Task goal.
A word-for-word reproduction of the data below is needed, with no pictures in it.

Start of Block

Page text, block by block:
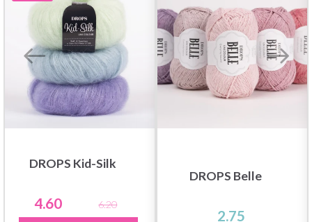
DROPS Kid-Silk
4.60
6.20
DROPS Belle
2.75
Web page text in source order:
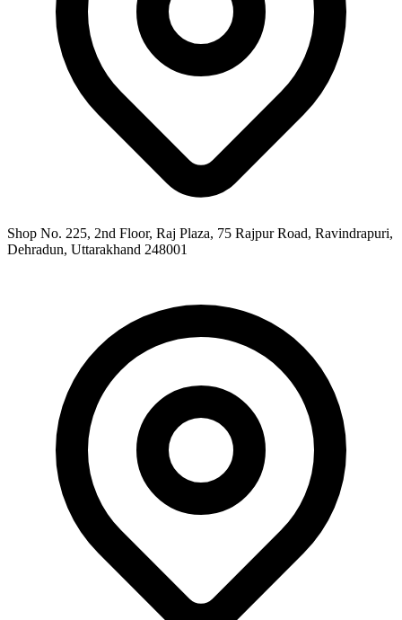
Shop No. 225, 2nd Floor, Raj Plaza, 75 Rajpur Road, Ravindrapuri,
Dehradun, Uttarakhand 248001
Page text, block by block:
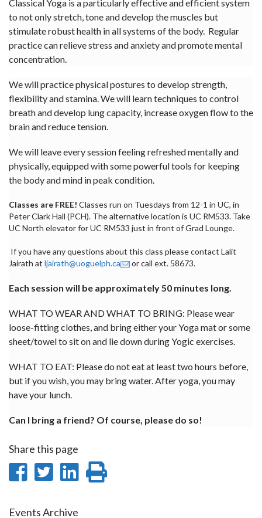
Classical Yoga is a particularly effective and efficient system
to not only stretch, tone and develop the muscles but
stimulate robust health in all systems of the body. Regular
practice can relieve stress and anxiety and promote mental
concentration.
We will practice physical postures to develop strength,
flexibility and stamina. We will learn techniques to control
breath and develop lung capacity, increase oxygen flow to the
brain and reduce tension.
We will leave every session feeling refreshed mentally and
physically, equipped with some powerful tools for keeping
the body and mind in peak condition.
Classes are FREE! Classes run on Tuesdays from 12-1 in UC, in
Peter Clark Hall (PCH). The alternative location is UC RM533. Take
UC North elevator for UC RM533 just in front of Grad Lounge.
If you have any questions about this class please contact Lalit
Jairath at ljairath@uoguelph.ca or call ext. 58673.
Each session will be approximately 50 minutes long.
WHAT TO WEAR AND WHAT TO BRING: Please wear
loose-fitting clothes, and bring either your Yoga mat or some
sheet/towel to sit on and lie down during Yogic exercises.
WHAT TO EAT: Please do not eat at least two hours before,
but if you wish, you may bring water. After yoga, you may
have your lunch.
Can I bring a friend? Of course, please do so!
Share this page
ShareShare
Share
Events Archive
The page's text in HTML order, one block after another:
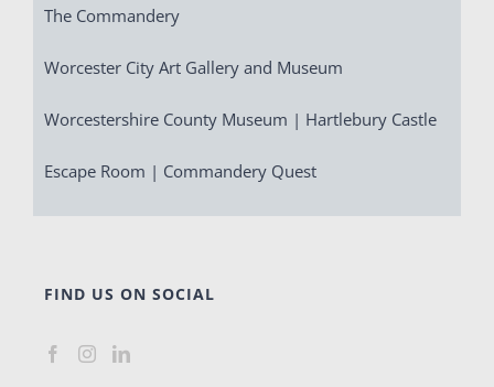
The Commandery
Worcester City Art Gallery and Museum
Worcestershire County Museum | Hartlebury Castle
Escape Room | Commandery Quest
FIND US ON SOCIAL
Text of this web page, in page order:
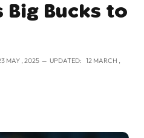
Big Bucks to
MAY , 2025 UPDATED: 12 MARCH ,
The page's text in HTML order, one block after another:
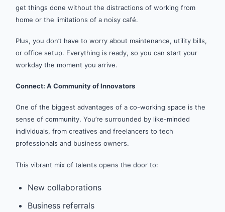
get things done without the distractions of working from
home or the limitations of a noisy café.
Plus, you don’t have to worry about maintenance, utility bills,
or office setup. Everything is ready, so you can start your
workday the moment you arrive.
Connect: A Community of Innovators
One of the biggest advantages of a co-working space is the
sense of community. You’re surrounded by like-minded
individuals, from creatives and freelancers to tech
professionals and business owners.
This vibrant mix of talents opens the door to:
New collaborations
Business referrals
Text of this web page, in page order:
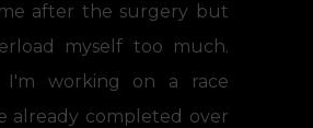
after the surgery but
myself too much.
I'm working on a race
already completed over
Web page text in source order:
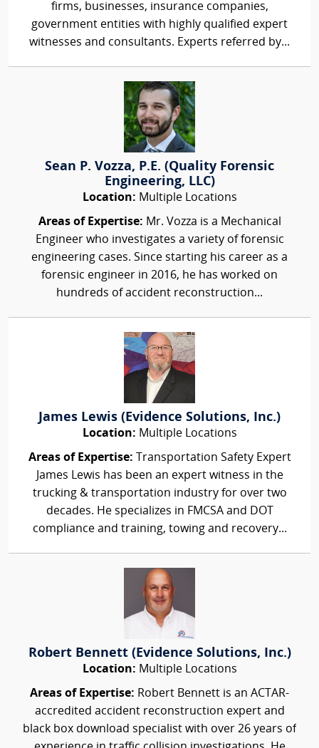
firms, businesses, insurance companies,
government entities with highly qualified expert
witnesses and consultants. Experts referred by...
Sean P. Vozza, P.E. (Quality Forensic
Engineering, LLC)
Location: Multiple Locations
Areas of Expertise: Mr. Vozza is a Mechanical
Engineer who investigates a variety of forensic
engineering cases. Since starting his career as a
forensic engineer in 2016, he has worked on
hundreds of accident reconstruction...
James Lewis (Evidence Solutions, Inc.)
Location: Multiple Locations
Areas of Expertise: Transportation Safety Expert
James Lewis has been an expert witness in the
trucking & transportation industry for over two
decades. He specializes in FMCSA and DOT
compliance and training, towing and recovery...
Robert Bennett (Evidence Solutions, Inc.)
Location: Multiple Locations
Areas of Expertise: Robert Bennett is an ACTAR-
accredited accident reconstruction expert and
black box download specialist with over 26 years of
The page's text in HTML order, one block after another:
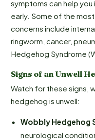
symptoms can help
early. Some of the
concerns include
ringworm, cancer,
Hedgehog Syndrome
Signs of an Unwell
Watch for these signs,
hedgehog is unwell:
Wobbly Hedgehog
neurological
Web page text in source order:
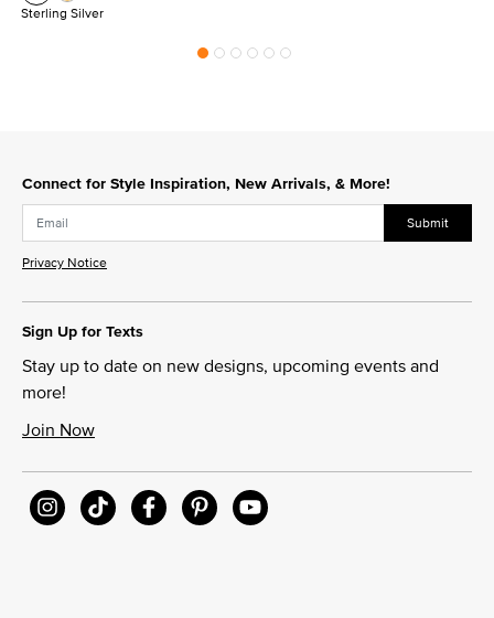
Sterling Silver
Connect for Style Inspiration, New Arrivals, & More!
Submit
Privacy Notice
Sign Up for Texts
Stay up to date on new designs, upcoming events and
more!
Join Now
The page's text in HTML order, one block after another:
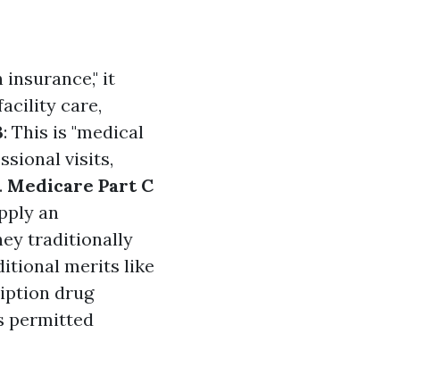
it
care,
: This is "medical
visits,
Medicare Part C
an
traditionally
merits like
drug
permitted
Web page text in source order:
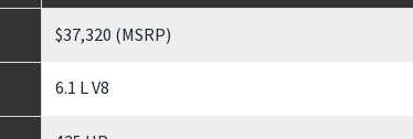
$37,320 (MSRP)
6.1 L V8
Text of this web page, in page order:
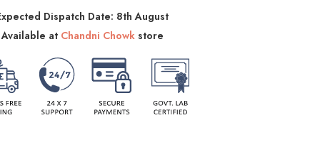
Dispatch Date: 8th August
Available at Chandni Chowkstore
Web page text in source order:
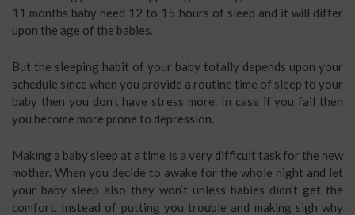
11 months baby need 12 to 15 hours of sleep and it will differ
upon the age of the babies.
But the sleeping habit of your baby totally depends upon your
schedule since when you provide a routine time of sleep to your
baby then you don’t have stress more. In case if you fail then
you become more prone to depression.
Making a baby sleep at a time is a very difficult task for the new
mother. When you decide to awake for the whole night and let
your baby sleep also they won’t unless babies didn’t get the
comfort. Instead of putting you trouble and making sigh why
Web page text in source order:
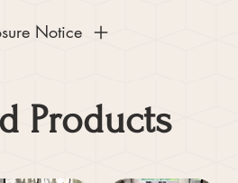
Notice
Products
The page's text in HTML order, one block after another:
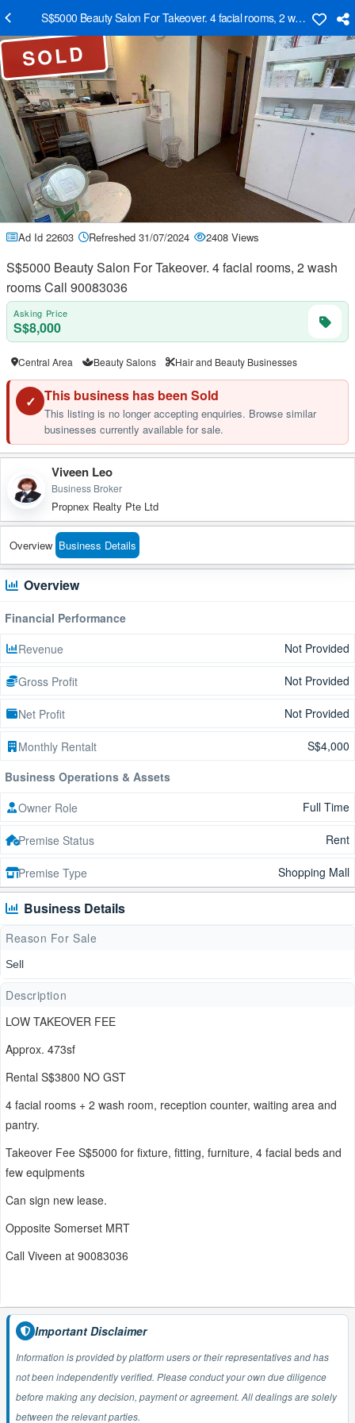
S$5000 Beauty Salon For Takeover. 4 facial rooms, 2 wash rooms
SOLD
Ad Id 22603 Refreshed 31/07/2024 2408 Views
S$5000 Beauty Salon For Takeover. 4 facial rooms, 2 wash
rooms Call 90083036
Asking Price
S$8,000
Central Area Beauty Salons Hair and Beauty Businesses
✓ This business has been Sold
This listing is no longer accepting enquiries. Browse similar
businesses currently available for sale.
Viveen Leo
Business Broker
Propnex Realty Pte Ltd
Overview Business Details
Overview
Financial Performance
Revenue
Not Provided
Gross Profit Not Provided
Net Profit Not Provided
Monthly Rentalt
S$4,000
Business Operations & Assets
Owner Role
Full Time
Premise Status Rent
Premise Type Shopping Mall
Business Details
Reason For Sale
Sell
Description
LOW TAKEOVER FEE
Approx. 473sf
Rental S$3800 NO GST
4 facial rooms + 2 wash room, reception counter, waiting area and
pantry.
Takeover Fee S$5000 for fixture, fitting, furniture, 4 facial beds and
few equipments
Can sign new lease.
Opposite Somerset MRT
Call Viveen at 90083036
Important Disclaimer
Information is provided by platform users or their representatives and has
not been independently verified. Please conduct your own due diligence
before making any decision, payment or agreement. All dealings are solely
between the relevant parties.
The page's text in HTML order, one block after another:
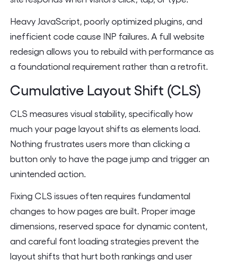
Heavy JavaScript, poorly optimized plugins, and
inefficient code cause INP failures. A full website
redesign allows you to rebuild with performance as
a foundational requirement rather than a retrofit.
Cumulative Layout Shift (CLS)
CLS measures visual stability, specifically how
much your page layout shifts as elements load.
Nothing frustrates users more than clicking a
button only to have the page jump and trigger an
unintended action.
Fixing CLS issues often requires fundamental
changes to how pages are built. Proper image
dimensions, reserved space for dynamic content,
and careful font loading strategies prevent the
layout shifts that hurt both rankings and user
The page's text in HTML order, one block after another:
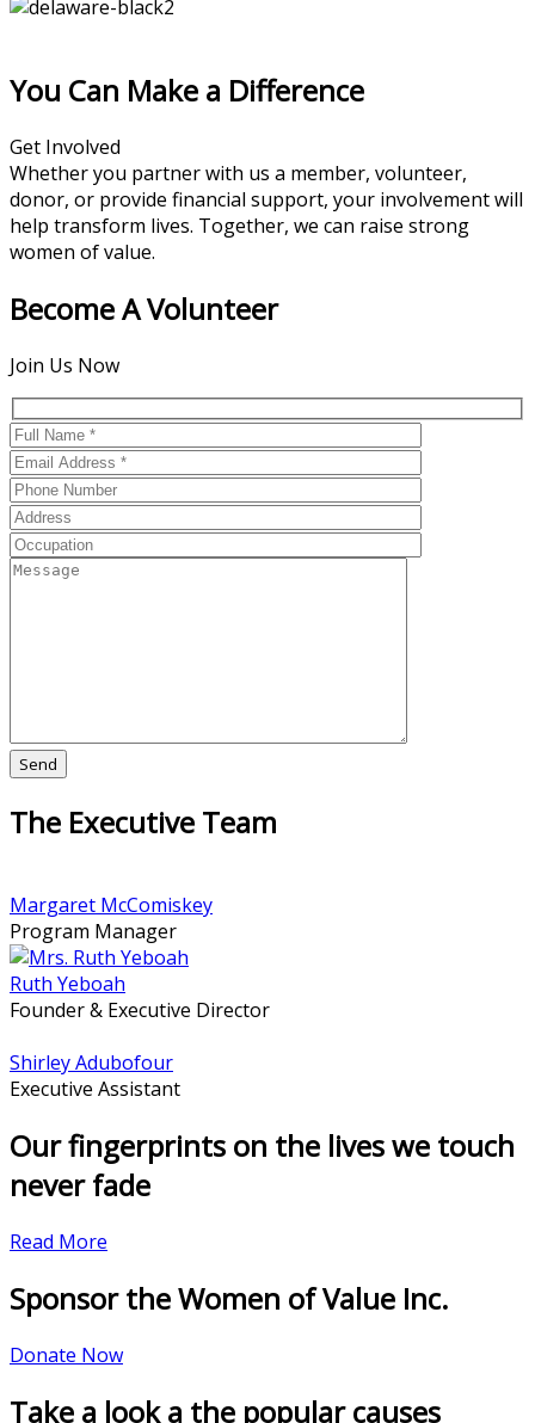
You Can Make a Difference
Get Involved
Whether you partner with us a member, volunteer,
donor, or provide financial support, your involvement will
help transform lives. Together, we can raise strong
women of value.
Become A Volunteer
Join Us Now
The Executive Team
Margaret McComiskey
Program Manager
Ruth Yeboah
Founder & Executive Director
Shirley Adubofour
Executive Assistant
Our fingerprints on the lives we touch
never fade
Read More
Sponsor the Women of Value Inc.
Donate Now
Take a look a the popular causes
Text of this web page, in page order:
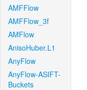
AMFFlow
AMFFlow_3f
AMFlow
AnisoHuber.L1
AnyFlow
AnyFlow-ASIFT-
Buckets
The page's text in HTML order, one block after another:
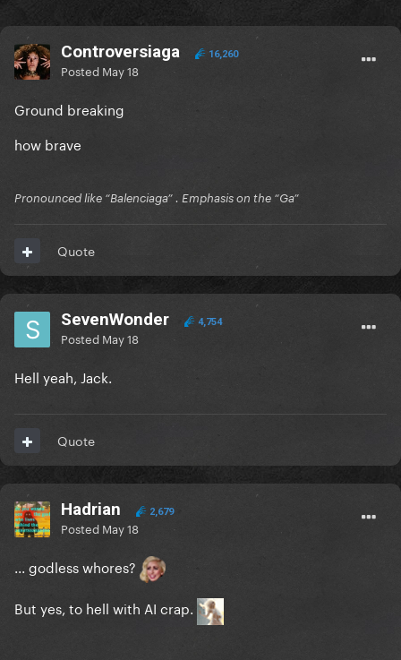
Controversiaga 16,260
Posted May 18
Ground breaking
how brave
Pronounced like “Balenciaga” . Emphasis on the “Ga”
Quote
SevenWonder 4,754
Posted May 18
Hell yeah, Jack.
Quote
Hadrian 2,679
Posted May 18
... godless whores?
But yes, to hell with AI crap.
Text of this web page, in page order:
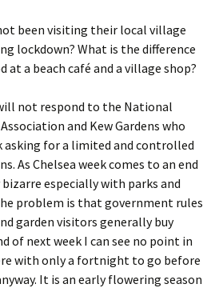
been visiting their local village
lockdown? What is the difference
at a beach café and a village shop?
not respond to the National
and Kew Gardens who
asking for a limited and controlled
As Chelsea week comes to an end
especially with parks and
problem is that government rules
garden visitors generally buy
of next week I can see no point in
with only a fortnight to go before
It is an early flowering season

End of Block

The completed task.
Page text, block by block:
DROPS Kid-Silk
4.60
6.20
DROPS Belle
2.75
Web page text in source order:
Shop No. 225, 2nd Floor, Raj Plaza, 75 Rajpur Road, Ravindrapuri,
Dehradun, Uttarakhand 248001
Page text, block by block:
Classical Yoga is a particularly effective and efficient system
to not only stretch, tone and develop the muscles but
stimulate robust health in all systems of the body. Regular
practice can relieve stress and anxiety and promote mental
concentration.
We will practice physical postures to develop strength,
flexibility and stamina. We will learn techniques to control
breath and develop lung capacity, increase oxygen flow to the
brain and reduce tension.
We will leave every session feeling refreshed mentally and
physically, equipped with some powerful tools for keeping
the body and mind in peak condition.
Classes are FREE! Classes run on Tuesdays from 12-1 in UC, in
Peter Clark Hall (PCH). The alternative location is UC RM533. Take
UC North elevator for UC RM533 just in front of Grad Lounge.
If you have any questions about this class please contact Lalit
Jairath at ljairath@uoguelph.ca or call ext. 58673.
Each session will be approximately 50 minutes long.
WHAT TO WEAR AND WHAT TO BRING: Please wear
loose-fitting clothes, and bring either your Yoga mat or some
sheet/towel to sit on and lie down during Yogic exercises.
WHAT TO EAT: Please do not eat at least two hours before,
but if you wish, you may bring water. After yoga, you may
have your lunch.
Can I bring a friend? Of course, please do so!
Share this page
ShareShare
Share
Events Archive
The page's text in HTML order, one block after another:
The Commandery
Worcester City Art Gallery and Museum
Worcestershire County Museum | Hartlebury Castle
Escape Room | Commandery Quest
FIND US ON SOCIAL
Text of this web page, in page order:
Big Bucks to
MAY , 2025 UPDATED: 12 MARCH ,
The page's text in HTML order, one block after another:
get things done without the distractions of working from
home or the limitations of a noisy café.
Plus, you don’t have to worry about maintenance, utility bills,
or office setup. Everything is ready, so you can start your
workday the moment you arrive.
Connect: A Community of Innovators
One of the biggest advantages of a co-working space is the
sense of community. You’re surrounded by like-minded
individuals, from creatives and freelancers to tech
professionals and business owners.
This vibrant mix of talents opens the door to:
New collaborations
Business referrals
Text of this web page, in page order:
after the surgery but
myself too much.
I'm working on a race
already completed over
Web page text in source order:
firms, businesses, insurance companies,
government entities with highly qualified expert
witnesses and consultants. Experts referred by...
Sean P. Vozza, P.E. (Quality Forensic
Engineering, LLC)
Location: Multiple Locations
Areas of Expertise: Mr. Vozza is a Mechanical
Engineer who investigates a variety of forensic
engineering cases. Since starting his career as a
forensic engineer in 2016, he has worked on
hundreds of accident reconstruction...
James Lewis (Evidence Solutions, Inc.)
Location: Multiple Locations
Areas of Expertise: Transportation Safety Expert
James Lewis has been an expert witness in the
trucking & transportation industry for over two
decades. He specializes in FMCSA and DOT
compliance and training, towing and recovery...
Robert Bennett (Evidence Solutions, Inc.)
Location: Multiple Locations
Areas of Expertise: Robert Bennett is an ACTAR-
accredited accident reconstruction expert and
black box download specialist with over 26 years of
The page's text in HTML order, one block after another:
symptoms can help
early. Some of the
concerns include
ringworm, cancer,
Hedgehog Syndrome
Signs of an Unwell
Watch for these signs,
hedgehog is unwell:
Wobbly Hedgehog
neurological
Web page text in source order:
Sterling Silver
Connect for Style Inspiration, New Arrivals, & More!
Submit
Privacy Notice
Sign Up for Texts
Stay up to date on new designs, upcoming events and
more!
Join Now
The page's text in HTML order, one block after another:
it
care,
: This is "medical
visits,
Medicare Part C
an
traditionally
merits like
drug
permitted
Web page text in source order:
$37,320 (MSRP)
6.1 L V8
Text of this web page, in page order:
Dispatch Date: 8th August
Available at Chandni Chowkstore
Web page text in source order:
11 months baby need 12 to 15 hours of sleep and it will differ
upon the age of the babies.
But the sleeping habit of your baby totally depends upon your
schedule since when you provide a routine time of sleep to your
baby then you don’t have stress more. In case if you fail then
you become more prone to depression.
Making a baby sleep at a time is a very difficult task for the new
mother. When you decide to awake for the whole night and let
your baby sleep also they won’t unless babies didn’t get the
comfort. Instead of putting you trouble and making sigh why
Web page text in source order:
Notice
Products
The page's text in HTML order, one block after another:
S$5000 Beauty Salon For Takeover. 4 facial rooms, 2 wash rooms
SOLD
Ad Id 22603 Refreshed 31/07/2024 2408 Views
S$5000 Beauty Salon For Takeover. 4 facial rooms, 2 wash
rooms Call 90083036
Asking Price
S$8,000
Central Area Beauty Salons Hair and Beauty Businesses
✓ This business has been Sold
This listing is no longer accepting enquiries. Browse similar
businesses currently available for sale.
Viveen Leo
Business Broker
Propnex Realty Pte Ltd
Overview Business Details
Overview
Financial Performance
Revenue
Not Provided
Gross Profit Not Provided
Net Profit Not Provided
Monthly Rentalt
S$4,000
Business Operations & Assets
Owner Role
Full Time
Premise Status Rent
Premise Type Shopping Mall
Business Details
Reason For Sale
Sell
Description
LOW TAKEOVER FEE
Approx. 473sf
Rental S$3800 NO GST
4 facial rooms + 2 wash room, reception counter, waiting area and
pantry.
Takeover Fee S$5000 for fixture, fitting, furniture, 4 facial beds and
few equipments
Can sign new lease.
Opposite Somerset MRT
Call Viveen at 90083036
Important Disclaimer
Information is provided by platform users or their representatives and has
not been independently verified. Please conduct your own due diligence
before making any decision, payment or agreement. All dealings are solely
between the relevant parties.
The page's text in HTML order, one block after another:
Heavy JavaScript, poorly optimized plugins, and
inefficient code cause INP failures. A full website
redesign allows you to rebuild with performance as
a foundational requirement rather than a retrofit.
Cumulative Layout Shift (CLS)
CLS measures visual stability, specifically how
much your page layout shifts as elements load.
Nothing frustrates users more than clicking a
button only to have the page jump and trigger an
unintended action.
Fixing CLS issues often requires fundamental
changes to how pages are built. Proper image
dimensions, reserved space for dynamic content,
and careful font loading strategies prevent the
layout shifts that hurt both rankings and user
The page's text in HTML order, one block after another:
You Can Make a Difference
Get Involved
Whether you partner with us a member, volunteer,
donor, or provide financial support, your involvement will
help transform lives. Together, we can raise strong
women of value.
Become A Volunteer
Join Us Now
The Executive Team
Margaret McComiskey
Program Manager
Ruth Yeboah
Founder & Executive Director
Shirley Adubofour
Executive Assistant
Our fingerprints on the lives we touch
never fade
Read More
Sponsor the Women of Value Inc.
Donate Now
Take a look a the popular causes
Text of this web page, in page order:
AMFFlow
AMFFlow_3f
AMFlow
AnisoHuber.L1
AnyFlow
AnyFlow-ASIFT-
Buckets
The page's text in HTML order, one block after another:
Controversiaga 16,260
Posted May 18
Ground breaking
how brave
Pronounced like “Balenciaga” . Emphasis on the “Ga”
Quote
SevenWonder 4,754
Posted May 18
Hell yeah, Jack.
Quote
Hadrian 2,679
Posted May 18
... godless whores?
But yes, to hell with AI crap.
Text of this web page, in page order:
been visiting their local village
lockdown? What is the difference
at a beach café and a village shop?
not respond to the National
and Kew Gardens who
asking for a limited and controlled
As Chelsea week comes to an end
especially with parks and
problem is that government rules
garden visitors generally buy
of next week I can see no point in
with only a fortnight to go before
It is an early flowering season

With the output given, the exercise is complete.